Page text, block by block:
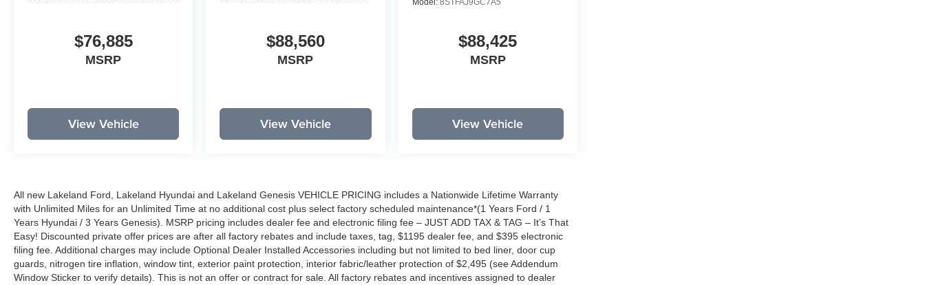
$76,885
MSRP
View Vehicle
$88,560
MSRP
View Vehicle
Model: 8STFAJ9GC7A5
$88,425
MSRP
View Vehicle
All new Lakeland Ford, Lakeland Hyundai and Lakeland Genesis VEHICLE PRICING includes a Nationwide Lifetime Warranty
with Unlimited Miles for an Unlimited Time at no additional cost plus select factory scheduled maintenance*(1 Years Ford / 1
Years Hyundai / 3 Years Genesis). MSRP pricing includes dealer fee and electronic filing fee – JUST ADD TAX & TAG – It’s That
Easy! Discounted private offer prices are after all factory rebates and include taxes, tag, $1195 dealer fee, and $395 electronic
filing fee. Additional charges may include Optional Dealer Installed Accessories including but not limited to bed liner, door cup
guards, nitrogen tire inflation, window tint, exterior paint protection, interior fabric/leather protection of $2,495 (see Addendum
Window Sticker to verify details). This is not an offer or contract for sale. All factory rebates and incentives assigned to dealer

********************

The copy you output must match the entries above exactly, except that it has no pictures.

Page text, block by block:
$76,885
MSRP
View Vehicle
$88,560
MSRP
View Vehicle
Model: 8STFAJ9GC7A5
$88,425
MSRP
View Vehicle
All new Lakeland Ford, Lakeland Hyundai and Lakeland Genesis VEHICLE PRICING includes a Nationwide Lifetime Warranty
with Unlimited Miles for an Unlimited Time at no additional cost plus select factory scheduled maintenance*(1 Years Ford / 1
Years Hyundai / 3 Years Genesis). MSRP pricing includes dealer fee and electronic filing fee – JUST ADD TAX & TAG – It’s That
Easy! Discounted private offer prices are after all factory rebates and include taxes, tag, $1195 dealer fee, and $395 electronic
filing fee. Additional charges may include Optional Dealer Installed Accessories including but not limited to bed liner, door cup
guards, nitrogen tire inflation, window tint, exterior paint protection, interior fabric/leather protection of $2,495 (see Addendum
Window Sticker to verify details). This is not an offer or contract for sale. All factory rebates and incentives assigned to dealer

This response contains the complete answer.